Something is missing in one of the alternatives. You want to loop while something when labeled, and while nothing when unlabeled?

 while   :   'w' 'h' 'i' 'l' 'e' expression ';'
         |   name ':' 'w' 'h' 'i' 'l' 'e' expression ';'
         ;

Aside: you should really factor out the labels. You already have a "labeled statement" production. Use it.

 while X = 10;

An expression is either a simple name or number, or parenthesized, so X = 10 is invalid on its own.

 while (X = 10) ;

This is not an assignment:

 X = Y + 10;

This is:

 X <- (Y + 10) ;

With these fixes there is no longer a syntax error (there are still conflicts but they are unrelated).

2
rici On

The first step in identifying shift/reduce conflicts is to use the -v flag to bison and examine the state machine in the resulting file which will have the suffice .output. That will tell you which states exhibit the error and which rules lead to that state. For example, with your program, we see two states with shift/reduce conflicts, state 65 and state 84.

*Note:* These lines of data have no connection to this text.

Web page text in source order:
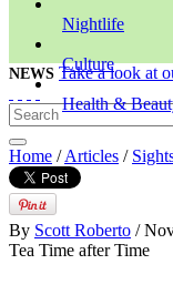
Nightlife
Culture
Health &
NEWS Take a look at
Home /Articles /
By Scott Roberto /
Tea Time after Time

State 84 is relatively simple:

State 84

   72 program: ifthen program end .
   73        | ifthen program end . 'e' 'l' 's' 'e' ';' program end

    'e'  shift, and go to state 101

    'e'       [reduce using rule 72 (program)]
    $default  reduce using rule 72 (program)

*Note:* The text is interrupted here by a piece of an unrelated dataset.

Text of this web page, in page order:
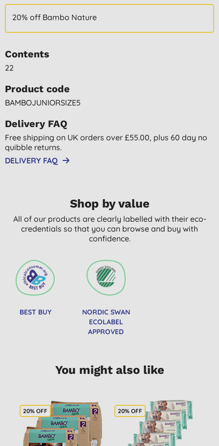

That is similar to the classic "dangling else" problem. Normally using a statement terminator like end; will solve this problem, but the grammar you present curiously insists on having an end; even in the case of an else clause. So

if (a > 3) then a <- 3; else a <- 2; end,

is not valid. Instead, the grammar insists on

if (a > 3) then a <- 3; end; else a <- 2; end;

That doesn't help solve the dangling else problem because the end doesn't distinguish between statements with and without else clauses, so the following is still ambiguous:

if (a > 3) then if (a < 7) then a <- 3; end; else a <- 7; end;

It seems to be unlikely that the grammar is correct. I suspect that the if productions should be:

        | ifthen program end
        | ifthen program 'e' 'l' 's' 'e' ';' program end

The other problem is in state 65: (here, I've omitted the transitions)

State 65

   74 program: program . program
   74        | program program .

That is clearly ambiguous. Suppose you had:

statement statement statement

This could be parsed as either binding left-to-right or right-to-left:

[program: [program: statement] [program: [program: statement] [program: statement]]] 
[program: [program: [program: statement] [program: statement]] [program: statement]] 

Roughly speaking the solution is usually something like:

statement: if_statement
         | loop_statement
         | ...

program: statement
       | program statement

Although personally, I'd probably factor out the labels.